It could be a simple fix or more than likely, it’s a deep-seated issue that they’ll have to work out and work on. It’s not easy to change. And while these women are working on this, they’ll probably find that they are not ready to be in the serious relationship they thought they wanted.
Men won’t commit … because you women won’t commit.
Let’s be honest ladies, you’re sending men some mixed messages and impossible contradictions.
You say you want a man to be strong, yet you also want him to cave in when you want something.
You want a man to be attentive and kind and open but not too available or too much of a pushover.
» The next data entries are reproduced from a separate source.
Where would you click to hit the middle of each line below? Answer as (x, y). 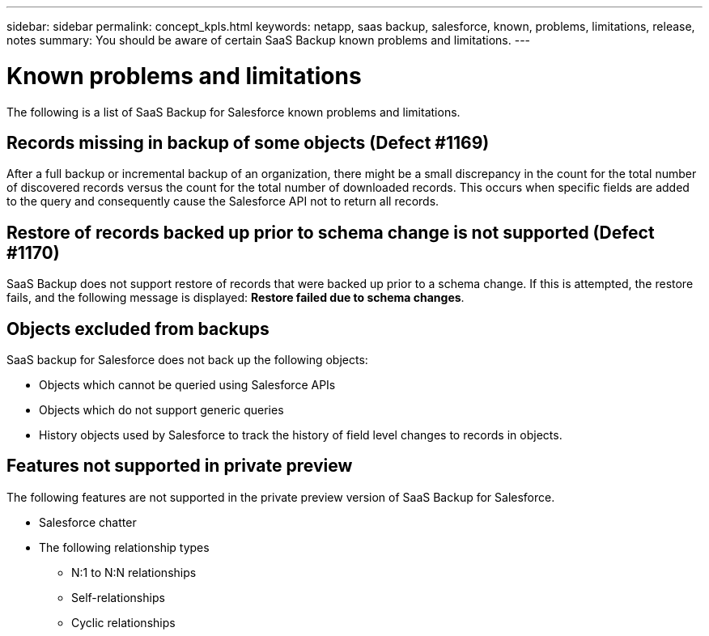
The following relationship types (124, 547)
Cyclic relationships (123, 622)
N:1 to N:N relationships (134, 572)
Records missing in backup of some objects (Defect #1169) (248, 142)
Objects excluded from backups (138, 329)
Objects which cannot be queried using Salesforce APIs (187, 385)
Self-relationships (118, 597)
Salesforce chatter (88, 522)

You want a man to make good money but not be too wrapped up in his job so that it takes time away from you.
Maybe the guys who are on the exciting side are exciting because they don’t care much for what women are telling them to be, they’re just be-ing. They are out and about. Traveling. Making money. On dates. Working out.
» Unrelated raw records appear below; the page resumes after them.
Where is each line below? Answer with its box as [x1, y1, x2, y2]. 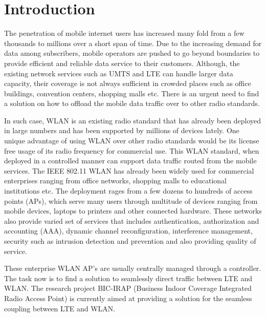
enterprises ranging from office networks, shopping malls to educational [4, 175, 227, 186]
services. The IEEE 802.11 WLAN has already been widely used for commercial [4, 165, 254, 176]
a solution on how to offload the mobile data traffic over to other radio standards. [4, 98, 260, 109]
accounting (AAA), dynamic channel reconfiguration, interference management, [4, 225, 253, 236]
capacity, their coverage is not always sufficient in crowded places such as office [4, 78, 251, 89]
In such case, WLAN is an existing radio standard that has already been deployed [4, 115, 261, 125]
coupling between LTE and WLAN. [4, 303, 116, 313]
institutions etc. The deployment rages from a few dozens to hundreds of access [4, 185, 253, 196]

In other words, these guys are a bit selfish. They don’t need to be in a relationship with you to make their lives interesting. The nice, responsible guys who can give you the security and commitment you seek … well, you tend to find them boring.
“Why don’t guys call when they say will?”
First off, men unduly get a bad rap on this because the burden is on them to ask for your phone number and make that initial call in the first place.
I answer this question with a couple questions: “Why does a girl give her phone number to a guy she’s not interested in?” “Why do women not call back after they’ve given their number out?” Come on ladies, you’ve all done it.
There are many reasons why a guy doesn’t call and a girl doesn’t return a call: sobering up, second thoughts, a more interesting option they’d rather focus on to name a few, and they’re all valid enough.
The reasons are really irrelevant. The bright side is you haven’t invested much or wasted much time if someone doesn’t call you or call you back. Easy come, easy go.
“Get your man to say ‘I do!’”
A man has to realize he wants to be in a serious relationship and/or marriage on his own. No coercing, no mind games, no special lingerie—yes, really—will change that.
But this is a good thing ladies. You want him to figure this out on his own. You don’t want to have to trick a guy into saying “I do” before he’s ready or you will pay for this later on—infidelity, resentment, divorce. Bottom line—do you really want to convince someone he should marry you?
It’s your responsibility, male or female, to figure out who you are and what you want in life and in relationships. Then, act on it and communicate it honestly.
These articles really aren’t solutions but complaints and desperate attempts to change things outside of your control. What these articles should do is assist you in finding out who you are, what you want, and then, whom you should go after.
Ladies, when you do this, you’re more likely to find the good guy who will call you, commit to you, and say “I do.”